We use ~* instead of ~ to carry out a case-insensitive regex search, and use \m to match program name only at the beginning of words.

The searching speed (about 4 program names per second on my PostgreSQL instance) is still not fast enough for us. So we create an index to speed up the query:

cve=# create extension pg_trgm;
-- CREATE EXTENSION
cve=# create index on cve using gin (Description gin_trgm_ops);
-- CREATE INDEX

cve=# EXPLAIN SELECT name FROM cve WHERE description ~* '\mteeworlds';
--          QUERY PLAN
-- ------------------------------
--  Bitmap Heap Scan on cve  (cost=96.15..170.63 rows=19 width=14)
--    Recheck Cond: (description ~* '\mteeworlds'::text)
--    ->  Bitmap Index Scan on cve_description_idx  (cost=0.00..96.14 rows=19 width=0)
--          Index Cond: (description ~* '\mteeworlds'::text)

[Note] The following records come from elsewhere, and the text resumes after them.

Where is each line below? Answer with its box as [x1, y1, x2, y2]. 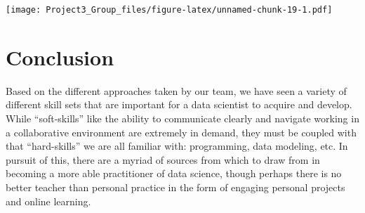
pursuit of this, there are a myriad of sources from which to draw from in [6, 152, 320, 167]
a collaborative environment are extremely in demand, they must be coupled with [6, 124, 357, 139]
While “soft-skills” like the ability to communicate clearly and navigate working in [6, 110, 359, 125]
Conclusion [6, 42, 114, 71]
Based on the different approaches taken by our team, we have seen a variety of [6, 83, 347, 98]
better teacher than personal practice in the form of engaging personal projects [6, 179, 345, 194]
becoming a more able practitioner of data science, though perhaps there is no [6, 166, 342, 181]
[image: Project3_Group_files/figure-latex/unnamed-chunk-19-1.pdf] [6, 5, 333, 15]
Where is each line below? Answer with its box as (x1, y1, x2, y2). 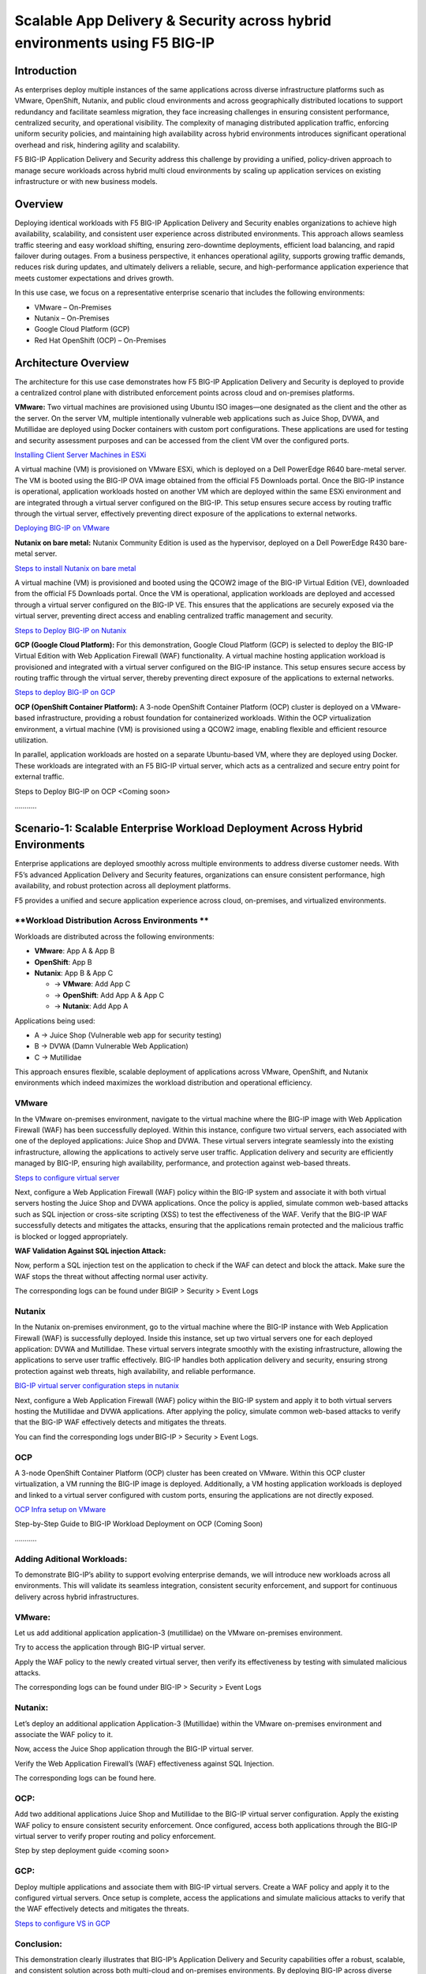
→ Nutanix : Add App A (54, 1001, 129, 1011)
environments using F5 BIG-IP (14, 34, 215, 51)
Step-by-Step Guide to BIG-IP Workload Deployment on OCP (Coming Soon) (14, 1519, 263, 1529)
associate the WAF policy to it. (14, 1730, 114, 1739)
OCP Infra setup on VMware (14, 1505, 106, 1514)
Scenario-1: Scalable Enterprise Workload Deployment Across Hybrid (14, 821, 363, 835)
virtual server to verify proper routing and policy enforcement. (14, 1832, 216, 1841)
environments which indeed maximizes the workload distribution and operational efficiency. (14, 1078, 313, 1087)

Now we can execute 105.45 queries per second. The full script to extract related CVEs for each package is as follows:

import psycopg2, json
from tqdm import tqdm

names = json.load(open('reduced.json', encoding='utf8'))
# print(names)

conn = psycopg2.connect(
    database="cve", 
    user="postgres", 
    password="***", host="***", port=5432)

cve_map = {}

for program in tqdm(names):
    with conn.cursor() as cursor:
        cursor.execute("SELECT name FROM cve WHERE description ~* CONCAT('\m', %s)", (program, ))
        res = cursor.fetchall()
        cve_map[program] = [x[0] for x in res]

json.dump(cve_map, open('cve_map.json', 'w', encoding='utf8'))

Case Study

Now for each package, we have its associated CVE records in database. I inspected some interesting programs as below.

Chrome

As the world’s most popular browser, Chrome has been widely tested by researchers and hackers. We collected 3200 CVEs in Chrome, while Mitre CVE Search reports 3226 related CVEs.

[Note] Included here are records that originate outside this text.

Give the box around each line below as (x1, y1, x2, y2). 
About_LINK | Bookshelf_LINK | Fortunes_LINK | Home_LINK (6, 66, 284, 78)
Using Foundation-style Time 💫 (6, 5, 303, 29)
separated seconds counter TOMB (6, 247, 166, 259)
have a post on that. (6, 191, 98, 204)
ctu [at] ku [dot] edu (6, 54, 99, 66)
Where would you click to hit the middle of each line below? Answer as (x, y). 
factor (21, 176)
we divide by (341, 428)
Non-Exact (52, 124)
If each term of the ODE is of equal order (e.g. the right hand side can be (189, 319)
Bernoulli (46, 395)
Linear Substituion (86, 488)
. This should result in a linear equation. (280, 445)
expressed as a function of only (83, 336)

CVE-2001-1410 is marked as belonging to Chrome by our analyzer, for its description includes “… to create chromeless windows …”, so this record is a false positive case.

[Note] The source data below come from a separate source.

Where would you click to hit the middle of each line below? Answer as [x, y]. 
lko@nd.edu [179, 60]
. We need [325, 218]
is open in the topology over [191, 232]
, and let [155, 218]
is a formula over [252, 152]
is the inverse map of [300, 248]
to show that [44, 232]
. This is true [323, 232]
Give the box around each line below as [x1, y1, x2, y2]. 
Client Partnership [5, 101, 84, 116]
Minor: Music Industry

Libexif, Libtiff, Libpng, GIMP

I have fuzzed several photo processing libraries, it is often easy to detect vulnerabilities in them by fuzzing.

Libexif has 21 related CVEs: CVE-2005-0664, CVE-2006-4168, CVE-2007-2645, CVE-2007-6351, CVE-2007-6352, CVE-2009-3895, CVE-2012-2812, CVE-2012-2813, CVE-2012-2814, CVE-2012-2836, CVE-2012-2837, CVE-2012-2840, CVE-2012-2841, CVE-2016-6328, CVE-2017-7544, CVE-2018-20030 , CVE-2019-9278, CVE-2020-12767, CVE-2020-13112, CVE-2020-13113, CVE-2020-13114.

Libtiff has 230 CVEs, libpng has 66 CVEs.

GIMP has 44 related CVEs reported by our analyzer. The latest record, CVE-2022-32990 is discovered by AFL.

Analysis Results

How many programs have related CVE?

4661/14765 (31.57%) of programs in Debian 11 “bullseye” have related CVEs.

How many libraries have related CVE?

573/4959 (11.55%) of lib* packages have related CVEs.

How many CVEs does each program have on average?

Some program names are connected with ≥ 10,000 CVEs. For example, the package name an is contained by 195,281 CVE descriptions. We have to remove these data to prevent large bias in the analysis results.

We take a program into consideration if it meets the following two requirements:

Length of name is greater than 5.
Related CVEs is less than 500.

We call these programs “regular programs”. There are 10,957 regular programs in Debian Package, and 2,206 (20.13%) of them have CVEs. The amount of CVEs associated with them is 40,980.

On average, each regular program has 3.74 CVEs. Please note that this is a very rough result.

Additionally, we have an interesting finding: if a regular program has at least one related CVE, there is a 67.72% probability that it has multiple CVEs. This result suggests that it might be easier for us to find vulnerabilities in packages that already have related CVE records.